*** Begin section ***
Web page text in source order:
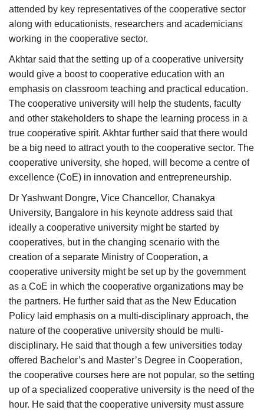
attended by key representatives of the cooperative sector
along with educationists, researchers and academicians
working in the cooperative sector.
Akhtar said that the setting up of a cooperative university
would give a boost to cooperative education with an
emphasis on classroom teaching and practical education.
The cooperative university will help the students, faculty
and other stakeholders to shape the learning process in a
true cooperative spirit. Akhtar further said that there would
be a big need to attract youth to the cooperative sector. The
cooperative university, she hoped, will become a centre of
excellence (CoE) in innovation and entrepreneurship.
Dr Yashwant Dongre, Vice Chancellor, Chanakya
University, Bangalore in his keynote address said that
ideally a cooperative university might be started by
cooperatives, but in the changing scenario with the
creation of a separate Ministry of Cooperation, a
cooperative university might be set up by the government
as a CoE in which the cooperative organizations may be
the partners. He further said that as the New Education
Policy laid emphasis on a multi-disciplinary approach, the
nature of the cooperative university should be multi-
disciplinary. He said that though a few universities today
offered Bachelor’s and Master’s Degree in Cooperation,
the cooperative courses here are not popular, so the setting
up of a specialized cooperative university is the need of the
hour. He said that the cooperative university must assure
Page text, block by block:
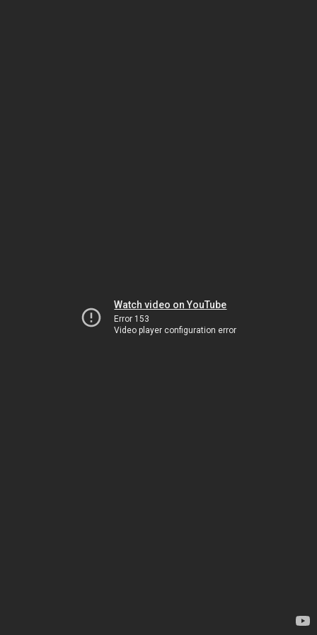
Watch video on YouTube
Error 153
Video player configuration error
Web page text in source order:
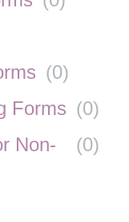
(0)
Forms (0)
Non-
(0)
*** End section ***
### [Task]
Tell me how many lines in the records above include the word "with"; the number is all that is needed.

### [Final answer]
3